§ **WHAT NEEDS TO BE DONE**
Would you copy the records exactly, leaving the pictures out?

*** RECORDED INFORMATION Section Begins ***

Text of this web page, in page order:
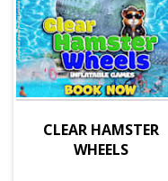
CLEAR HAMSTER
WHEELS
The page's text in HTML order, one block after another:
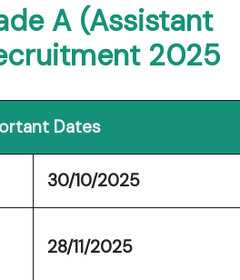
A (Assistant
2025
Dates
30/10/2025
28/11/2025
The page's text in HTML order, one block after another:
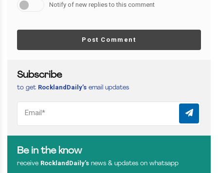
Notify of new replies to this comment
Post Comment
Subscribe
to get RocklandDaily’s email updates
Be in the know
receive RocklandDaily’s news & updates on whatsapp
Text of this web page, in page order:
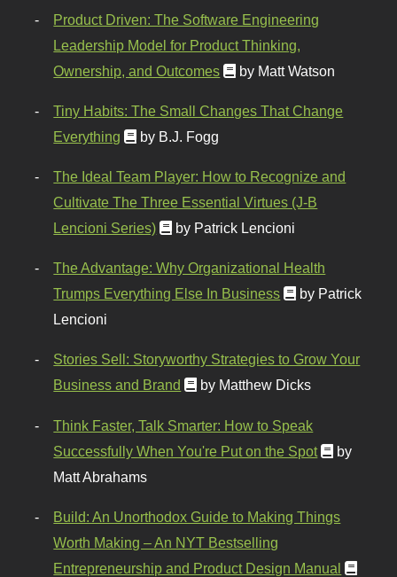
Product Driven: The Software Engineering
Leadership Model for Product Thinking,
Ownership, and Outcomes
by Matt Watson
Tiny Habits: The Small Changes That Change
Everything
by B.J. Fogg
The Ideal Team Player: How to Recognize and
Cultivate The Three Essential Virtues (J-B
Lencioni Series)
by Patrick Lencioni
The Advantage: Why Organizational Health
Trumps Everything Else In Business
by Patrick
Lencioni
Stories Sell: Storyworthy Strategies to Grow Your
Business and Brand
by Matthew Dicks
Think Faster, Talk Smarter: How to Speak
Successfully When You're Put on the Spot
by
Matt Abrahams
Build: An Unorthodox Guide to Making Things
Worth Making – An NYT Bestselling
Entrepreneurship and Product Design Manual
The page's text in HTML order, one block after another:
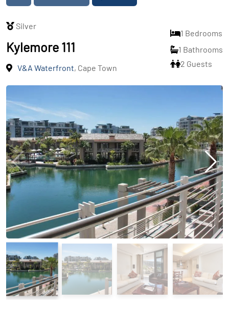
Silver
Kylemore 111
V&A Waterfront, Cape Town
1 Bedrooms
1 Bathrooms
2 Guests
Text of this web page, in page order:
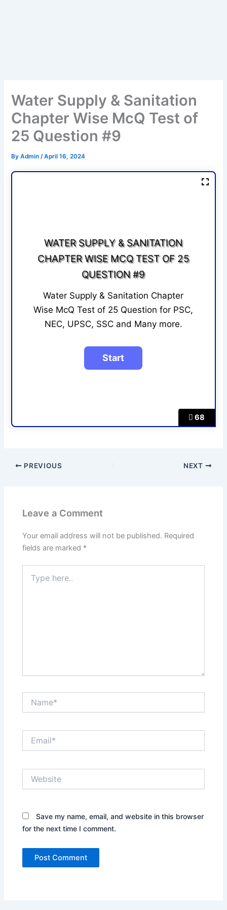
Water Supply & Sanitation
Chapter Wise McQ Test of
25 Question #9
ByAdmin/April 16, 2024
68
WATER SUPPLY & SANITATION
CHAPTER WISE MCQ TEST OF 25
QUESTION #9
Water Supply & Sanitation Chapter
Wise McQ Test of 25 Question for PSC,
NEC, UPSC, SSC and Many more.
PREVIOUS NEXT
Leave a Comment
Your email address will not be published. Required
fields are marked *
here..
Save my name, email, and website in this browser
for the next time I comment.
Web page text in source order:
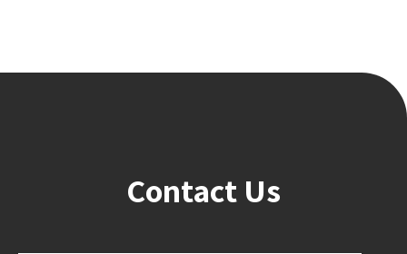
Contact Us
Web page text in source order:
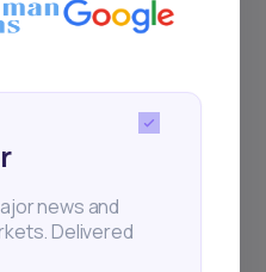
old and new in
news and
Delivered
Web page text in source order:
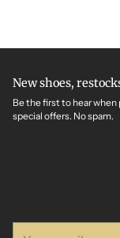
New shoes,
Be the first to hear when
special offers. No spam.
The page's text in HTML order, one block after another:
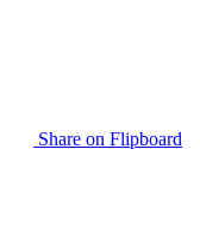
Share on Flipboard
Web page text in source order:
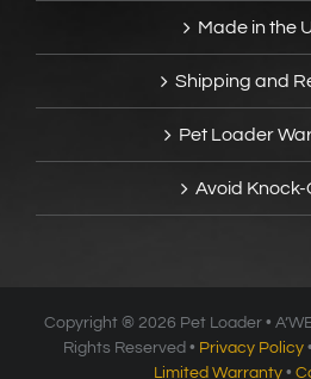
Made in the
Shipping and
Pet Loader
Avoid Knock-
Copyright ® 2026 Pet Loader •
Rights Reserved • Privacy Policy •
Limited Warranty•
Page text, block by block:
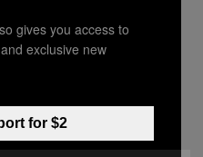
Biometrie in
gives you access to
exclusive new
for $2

*** RECORDED INFORMATION Section Ends ***

§ **SOLUTION BELOW**
Text of this web page, in page order:
CLEAR HAMSTER
WHEELS
The page's text in HTML order, one block after another:
A (Assistant
2025
Dates
30/10/2025
28/11/2025
The page's text in HTML order, one block after another:
Notify of new replies to this comment
Post Comment
Subscribe
to get RocklandDaily’s email updates
Be in the know
receive RocklandDaily’s news & updates on whatsapp
Text of this web page, in page order:
Product Driven: The Software Engineering
Leadership Model for Product Thinking,
Ownership, and Outcomes
by Matt Watson
Tiny Habits: The Small Changes That Change
Everything
by B.J. Fogg
The Ideal Team Player: How to Recognize and
Cultivate The Three Essential Virtues (J-B
Lencioni Series)
by Patrick Lencioni
The Advantage: Why Organizational Health
Trumps Everything Else In Business
by Patrick
Lencioni
Stories Sell: Storyworthy Strategies to Grow Your
Business and Brand
by Matthew Dicks
Think Faster, Talk Smarter: How to Speak
Successfully When You're Put on the Spot
by
Matt Abrahams
Build: An Unorthodox Guide to Making Things
Worth Making – An NYT Bestselling
Entrepreneurship and Product Design Manual
The page's text in HTML order, one block after another:
Silver
Kylemore 111
V&A Waterfront, Cape Town
1 Bedrooms
1 Bathrooms
2 Guests
Text of this web page, in page order:
Water Supply & Sanitation
Chapter Wise McQ Test of
25 Question #9
ByAdmin/April 16, 2024
68
WATER SUPPLY & SANITATION
CHAPTER WISE MCQ TEST OF 25
QUESTION #9
Water Supply & Sanitation Chapter
Wise McQ Test of 25 Question for PSC,
NEC, UPSC, SSC and Many more.
PREVIOUS NEXT
Leave a Comment
Your email address will not be published. Required
fields are marked *
here..
Save my name, email, and website in this browser
for the next time I comment.
Web page text in source order:
Contact Us
Web page text in source order:
old and new in
news and
Delivered
Web page text in source order:
New shoes,
Be the first to hear when
special offers. No spam.
The page's text in HTML order, one block after another:
Share on Flipboard
Web page text in source order:
Made in the
Shipping and
Pet Loader
Avoid Knock-
Copyright ® 2026 Pet Loader •
Rights Reserved • Privacy Policy •
Limited Warranty•
Page text, block by block:
Biometrie in
gives you access to
exclusive new
for $2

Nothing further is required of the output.